Publiée au cœur de l’été dans l’European Journal of Pain, une étude de l’Observatoire français des médicaments antalgiques (OFMA*) révèle l’augmentation très significative de la consommation de médicaments antalgiques opiacés prescrits, et ses dangers.

Entre 2004 et 2017, la consommation d’opioïdes faibles a ainsi augmenté de 150 % pour la codéine et de 123 % pour le tramadol. La consommation d’opioïdes plus forts progresse également, en particulier l’oxycodone, dont l’usage augmente de 1950 % en général, 1180 % dans le traitement des douleurs non cancéreuses.

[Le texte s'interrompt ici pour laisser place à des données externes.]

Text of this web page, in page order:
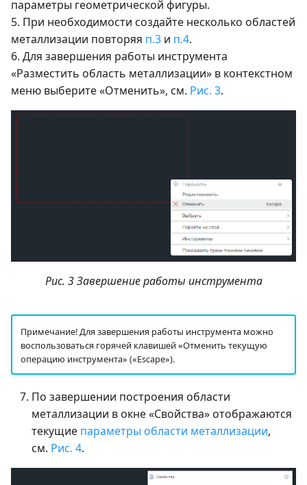
параметры геометрической фигуры.
5. При необходимости создайте несколько областей
металлизации повторяя п.3 и п.4.
6. Для завершения работы инструмента
«Разместить область металлизации» в контекстном
меню выберите «Отменить», см. Рис. 3.
Рис. 3 Завершение работы инструмента
Примечание! Для завершения работы инструмента можно
воспользоваться горячей клавишей «Отменить текущую
операцию инструмента» («Escape»).
По завершении построения области
металлизации в окне «Свойства» отображаются
текущие параметры области металлизации,
см. Рис. 4.
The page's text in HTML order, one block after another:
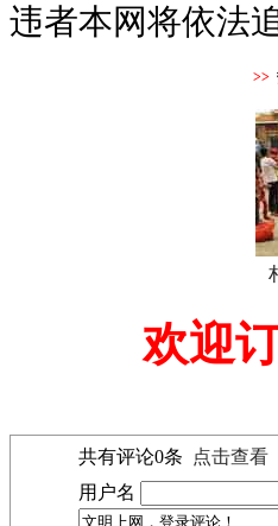
违者本网将依法追
>>
欢迎
共有评论0条
点击查看
用户名
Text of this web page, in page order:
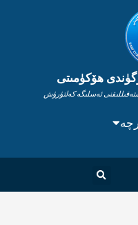
ھۆكۈمىتى
ئەسلىگە كەلتۈرۈش
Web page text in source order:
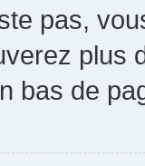
pas,
plus
bas de
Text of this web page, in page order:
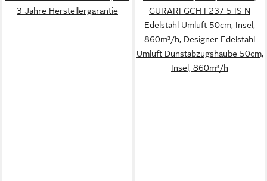
3 Jahre Herstellergarantie
GURARI GCH I 237 5 IS N
Edelstahl Umluft 50cm, Insel,
860m³/h, Designer Edelstahl
Umluft Dunstabzugshaube 50cm,
Insel, 860m³/h
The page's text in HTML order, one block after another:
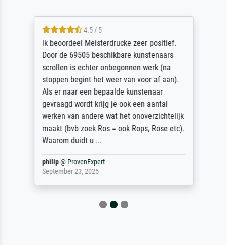
4.5 / 5
ik beoordeel Meisterdrucke zeer positief.
Door de 69505 beschikbare kunstenaars
scrollen is echter onbegonnen werk (na
stoppen begint het weer van voor af aan).
Als er naar een bepaalde kunstenaar
gevraagd wordt krijg je ook een aantal
werken van andere wat het onoverzichtelijk
maakt (bvb zoek Ros = ook Rops, Rose etc).
Waarom duidt u ...
philip@ ProvenExpert
September 23, 2025
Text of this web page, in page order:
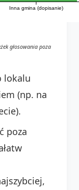
Inna gmina (dopisanie)
głosowania poza
lokalu
(np. na
poza
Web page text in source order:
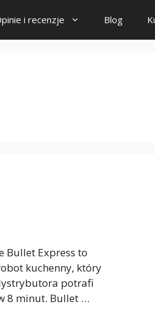
i recenzje Blog
Bullet Express to
kuchenny, który
potrafi
8 minut. Bullet …
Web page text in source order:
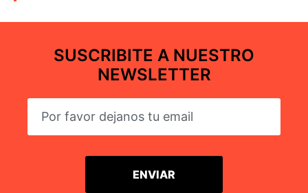
SUSCRIBITE A NUESTRO
NEWSLETTER
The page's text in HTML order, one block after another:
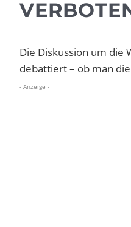
Die Diskussion um die
debattiert – ob man
- Anzeige -
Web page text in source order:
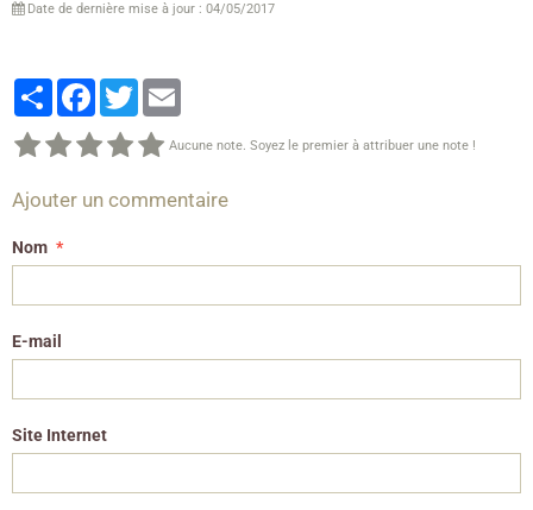
Date de dernière mise à jour : 04/05/2017
PartagerFacebook
Twitter
Aucune note. Soyez le premier à attribuer une note !
Ajouter un commentaire
Nom
E-mail
Site Internet
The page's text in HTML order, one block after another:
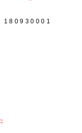
180930001
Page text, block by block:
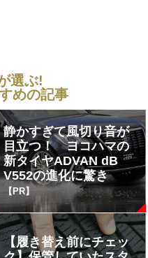
選ぶ!
めの記事
静かすぎて風切り音が
目立つ！ ヨコハマの
新タイヤADVAN dB
V552の進化に驚き
【PR】
【履き替え前にチェッ
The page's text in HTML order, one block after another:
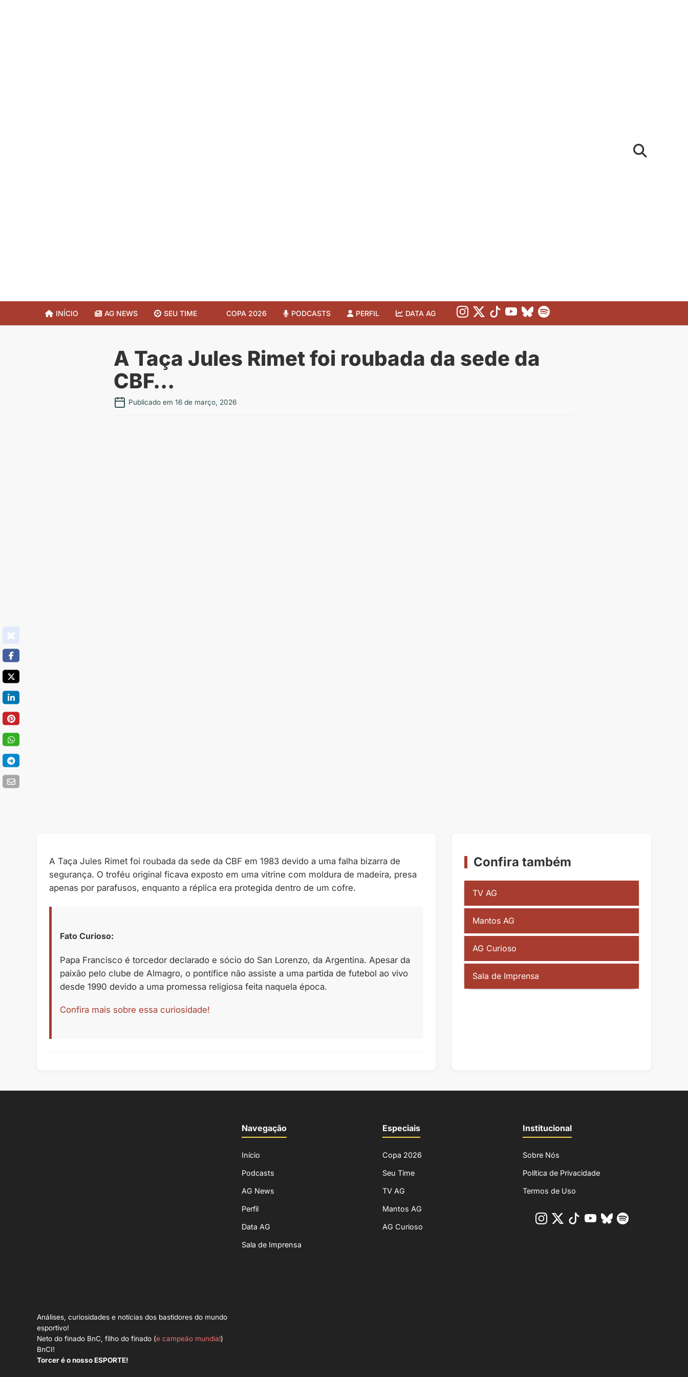
INÍCIO AG NEWS SEU TIME COPA 2026 PODCASTS PERFIL DATA AG
A Taça Jules Rimet foi roubada da sede da
CBF…
Publicado em 16 de março, 2026
A Taça Jules Rimet foi roubada da sede da CBF em 1983 devido a uma falha bizarra de
segurança. O troféu original ficava exposto em uma vitrine com moldura de madeira, presa
apenas por parafusos, enquanto a réplica era protegida dentro de um cofre.
Fato Curioso:
Papa Francisco é torcedor declarado e sócio do San Lorenzo, da Argentina. Apesar da
paixão pelo clube de Almagro, o pontífice não assiste a uma partida de futebol ao vivo
desde 1990 devido a uma promessa religiosa feita naquela época.
Confira mais sobre essa curiosidade!
Confira também
TV AG
Mantos AG
AG Curioso
Sala de Imprensa
Análises, curiosidades e notícias dos bastidores do mundo
esportivo!
Neto do finado BnC, filho do finado (e campeão mundial)
BnCI!
Torcer é o nosso ESPORTE!
Navegação
Início
Podcasts
AG News
Perfil
Data AG
Sala de Imprensa
Especiais
Copa 2026
Seu Time
TV AG
Mantos AG
AG Curioso
Institucional
Sobre Nós
Política de Privacidade
Termos de Uso
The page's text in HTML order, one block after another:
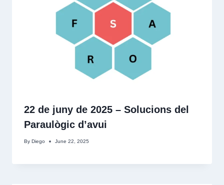
22 de juny de 2025 – Solucions del
Paraulògic d’avui
By Diego June 22, 2025
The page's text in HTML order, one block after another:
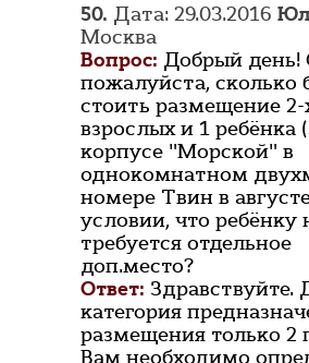
50. Дата: 29.03.2016
Москва
Вопрос: Добрый день!
пожалуйста, сколько
стоить размещение 2-
взрослых и 1 ребёнка
корпусе "Морской" в
однокомнатном
номере Твин в
условии, что ребёнку
требуется отдельное
доп.место?
Ответ: Здравствуйте.
категория
размещения только 2
Вам необходимо
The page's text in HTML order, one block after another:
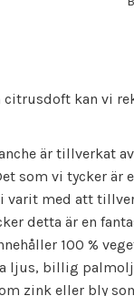
citrusdoft kan vi
är tillverkat
som vi tycker är
varit med att
detta är en
100 %
ljus, billig
zink eller bly
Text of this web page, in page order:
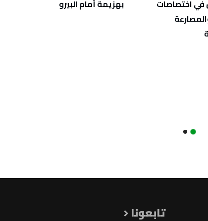
في اختصاصات
بهزيمة أمام البيرو
تابعونا
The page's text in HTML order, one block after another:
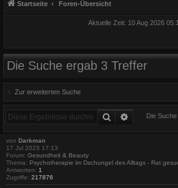
Startseite Foren-Übersicht
Aktuelle Zeit: 10 Aug 2026
Die Suche ergab 3 Treffer
Zur erweiterten Suche
Suche Erweiterte
Die
von Darkman
17 Jul 2023 17:13
Forum: Gesundheit & Beauty
Thema: Psychotherapie im Dschungel des Alltags - Rat
Antworten: 1
Zugriffe: 217876
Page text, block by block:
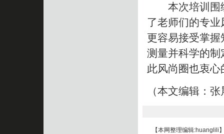
本次培训围绕
了老师们的专
更容易接受掌
测量并科学的
此风尚圈也衷
（本文编辑：
【本网整理编辑:huanglili
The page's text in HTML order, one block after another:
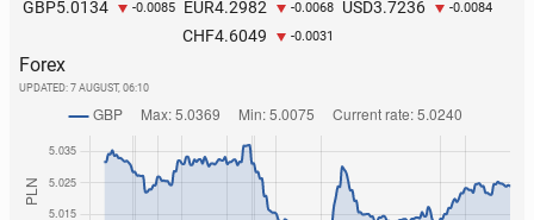
GBP5.0134 -0.0085 EUR4.2982 -0.0068 USD3.7236 -0.0084
CHF4.6049 -0.0031
Forex
UPDATED: 7 AUGUST, 06:10
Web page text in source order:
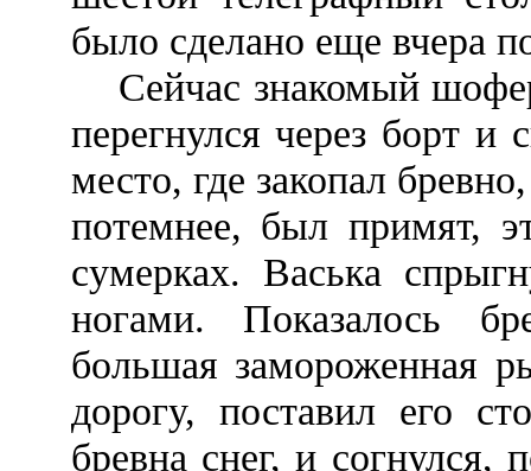
было сделано еще вчера
Сейчас знакомый
перегнулся через борт
место, где закопал
потемнее, был примят,
сумерках. Васька
ногами. Показалось
большая замороженная
дорогу, поставил его
бревна снег, и согнулся,
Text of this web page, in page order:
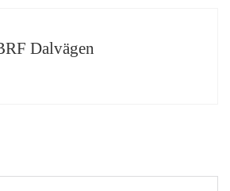
Dalvägen
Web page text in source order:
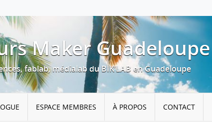
Maker Guadeloupe
fablab, médialab du BIK’LAB en Guadeloupe
ESPACE MEMBRES À PROPOS CONTACT
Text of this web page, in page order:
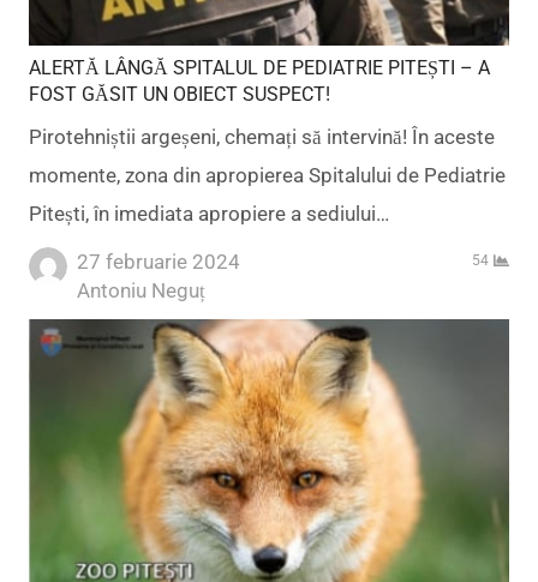
ALERTĂ LÂNGĂ SPITALUL DE PEDIATRIE PITEȘTI – A
FOST GĂSIT UN OBIECT SUSPECT!
Pirotehniștii argeșeni, chemați să intervină! În aceste
momente, zona din apropierea Spitalului de Pediatrie
Pitești, în imediata apropiere a sediului…
27 februarie 2024
Author
Antoniu Neguț
54
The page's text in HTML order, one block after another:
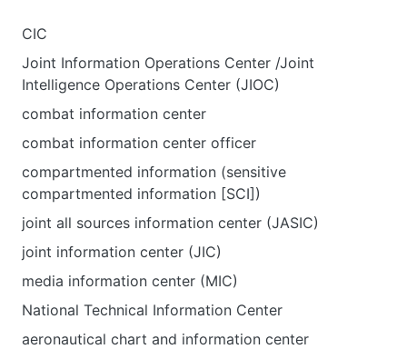
CIC
Joint Information Operations Center /Joint
Intelligence Operations Center (JIOC)
combat information center
combat information center officer
compartmented information (sensitive
compartmented information [SCI])
joint all sources information center (JASIC)
joint information center (JIC)
media information center (MIC)
National Technical Information Center
aeronautical сhart and information center
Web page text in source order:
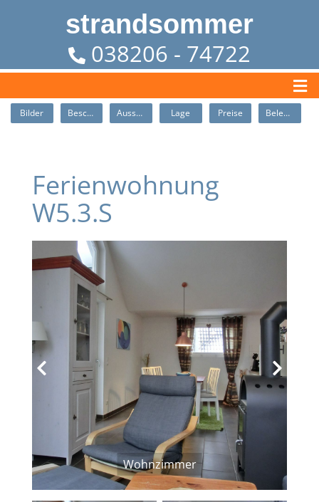
strandsommer
038206 - 74722
Bilder Beschreibung Ausstattung Lage Preise Belegung
Ferienwohnung
W5.3.S
Wohnzimmer
›
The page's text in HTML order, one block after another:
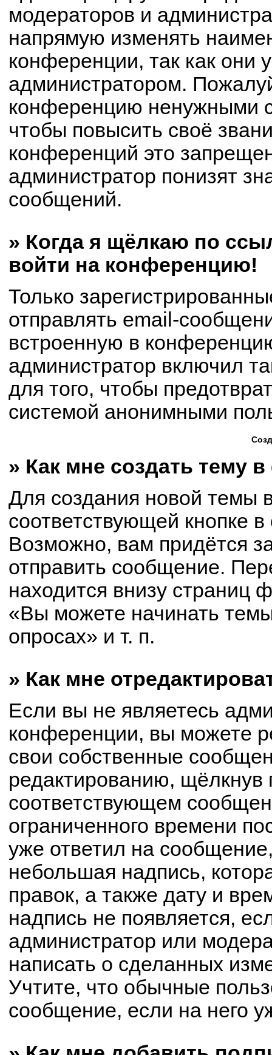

Parallèlement, les hospitalisations liées aux consommations de ces médicaments augmentent de 14 à 40 pour 1 000 000 soit une hausse de 167% entre 2000 et 2017. Les décès liés aux médicaments opiacés progressent également de 1,3 à 3,2 pour 1 000 000 (+ 146 % entre 2000 et 2015).

Ces tristes statistiques demeurent très inférieures aux niveaux de consommations et de risques constatés aux Etats-Unis, où 2066 personnes sont mortes d’une overdose d’opioïdes qui leur avaient été prescrits entre juin 2016 et juin 2017.

Néanmoins, l’OFMA tire la sonnette d’alarme, au regard des risques d’addictions liés à ces médicaments. Initialement développés aux fins de lutte contre les douleurs cancéreuses, les opioïdes sont désormais massivement prescrits pour soulager les douleurs chroniques, lombaires, de la hanche ou l’arthrose du genou, notamment.

Dans les colonnes de Chiro Info, l’AFC a régulièrement relayé cette alerte et soutenu le recours aux traitements non invasifs et non-médicamenteux pour soulager les douleurs neuro-musculo-squelettiques.